A feeding tube taped in place with adhesive to the skin is ugly in the eyes of some.  A death-patch, a sign to all and to the one who wears it on their soft cream stomach that something sweet and elemental to there being has disappeared.  The plastic tube they tuck beneath their shirt is a reminder that they have eaten there last meal.  Taste and see this, God damnit.

It is a reason for some to celebrate that such a basic need can still be met and that life can continue, to others it is a jolting stab into what is otherwise whole and tender, an open wound, a tragic choice to be alone in one's peculiar hunger with nothing ever to savor or swallow again.

I love to eat -- he said.  And John Merrick said "I am not an animal."  And how many others have had to name, have had to declare their most basic dignity?  How many have coughed and cried out NO! into the face of distasteful circumstances -- "I want to taste the life so many live without thinking.  I am human, Jesus let me be human!"

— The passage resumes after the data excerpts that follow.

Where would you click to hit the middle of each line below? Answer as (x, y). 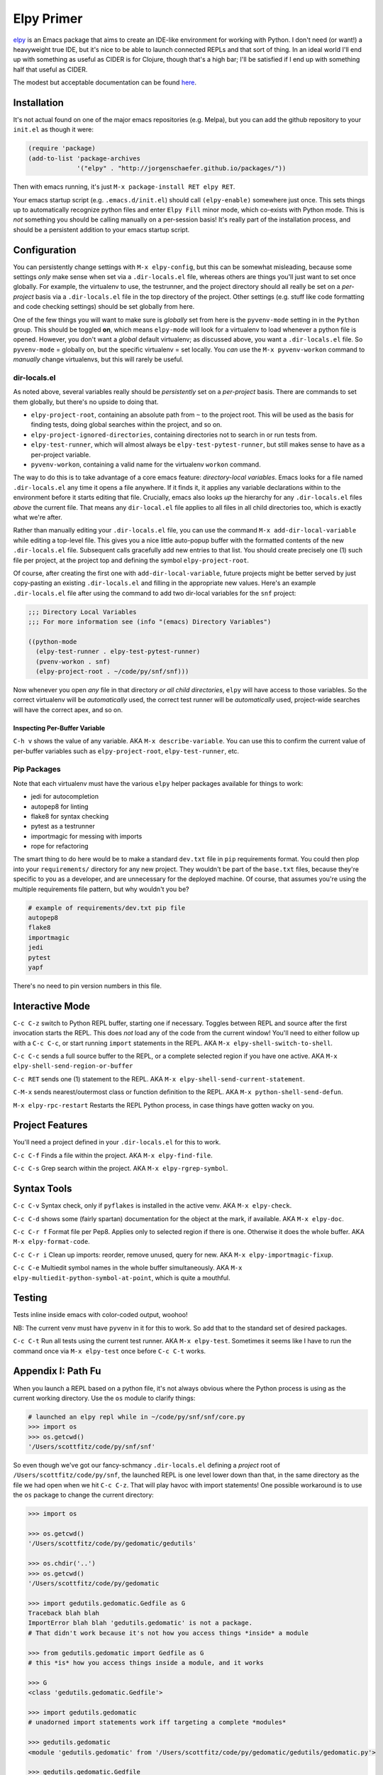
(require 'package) (62, 148)
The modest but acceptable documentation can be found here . (105, 82)
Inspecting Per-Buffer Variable (59, 728)
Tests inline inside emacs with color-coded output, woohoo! (100, 1315)
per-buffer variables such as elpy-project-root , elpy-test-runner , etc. (126, 751)
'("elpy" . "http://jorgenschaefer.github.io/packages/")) (182, 168)
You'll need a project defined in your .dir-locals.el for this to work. (117, 1142)
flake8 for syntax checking (70, 816)
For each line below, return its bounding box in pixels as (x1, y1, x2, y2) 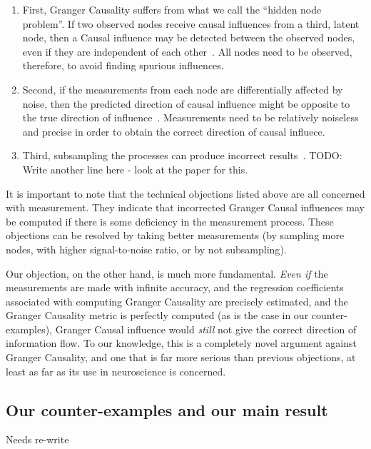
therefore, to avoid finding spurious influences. (22, 58, 224, 73)
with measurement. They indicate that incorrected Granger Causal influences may (6, 200, 365, 215)
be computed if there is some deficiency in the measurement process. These (6, 213, 334, 228)
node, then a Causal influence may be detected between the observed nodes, (22, 30, 355, 45)
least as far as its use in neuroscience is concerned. (6, 363, 226, 378)
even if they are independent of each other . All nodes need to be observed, (22, 44, 352, 59)
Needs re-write (6, 432, 69, 447)
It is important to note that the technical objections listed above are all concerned (6, 186, 365, 201)
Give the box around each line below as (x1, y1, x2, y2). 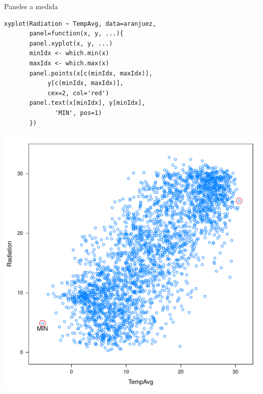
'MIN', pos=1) (55, 109, 102, 116)
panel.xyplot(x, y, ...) (29, 40, 113, 47)
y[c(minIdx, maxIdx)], (47, 80, 124, 87)
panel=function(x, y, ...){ (29, 30, 124, 37)
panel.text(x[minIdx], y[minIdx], (29, 99, 146, 107)
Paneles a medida (4, 1, 58, 11)
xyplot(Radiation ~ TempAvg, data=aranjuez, (4, 20, 156, 27)
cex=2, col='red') (47, 89, 109, 97)

I want to make a list of these absurd declarations that nobody should ever have to make.  I want back in my workshop until it is perfected.  Let me live to write it down dark and bold and hold it high for Jamie, this list that every asshole everywhere in heaven and on earth should already know by heart.

* * *

The bonfire rages, warming us in the round at closing ceremonies.  I see flames reflected back from chrome framed wheelchairs all around the circle.  Campers in sweatshirts, attendant caregiver-volunteers, arms around shoulders, woodsmoke and bug spray, hugs alongside... we sway back and forth.  Despite digging my heels deep into the sacred ground of Camp Ravenswood as early as Tuesday, Friday night, the saddest night of the holiest week in summer, is upon us again and we know the words by heart.

There is a communion of saints; camp director with her clipboard and whistle, the older arts and crafts girls I'd had crushes on all week, Jamie on my left, Steve on my right, and big Mike and Danny and the rest of the guys from our cabin.  Moose, the activities director-muse, able to play any song you can name, closes his eyes and cradles the guitar as we all sing the words...

I can't be contented with yesterday's glories, 
I can't live on promises winter to spring, 
today is my moment and now is my story
 I'll laugh and I'll cry and I'll sing.

Today while the blossoms still cling to the vine,
 I'll taste your strawberry, I'll drink your sweet wine, 
a million tomorrow's shall all pass away
ere I forget the joy that is mine today.

Today, I'm much too old for camp.  Jamie and Steve are out of reach, I'm not certain about big Mike or Danny or the rest of the guys in the cabin.  There's a prayer inside that wonders whether they received another letter from heaven.  Whether they've been invited back for good.  Could Camp be heaven without them?  I've got questions like these and so many others.  I wait for my letter, I'm making my list.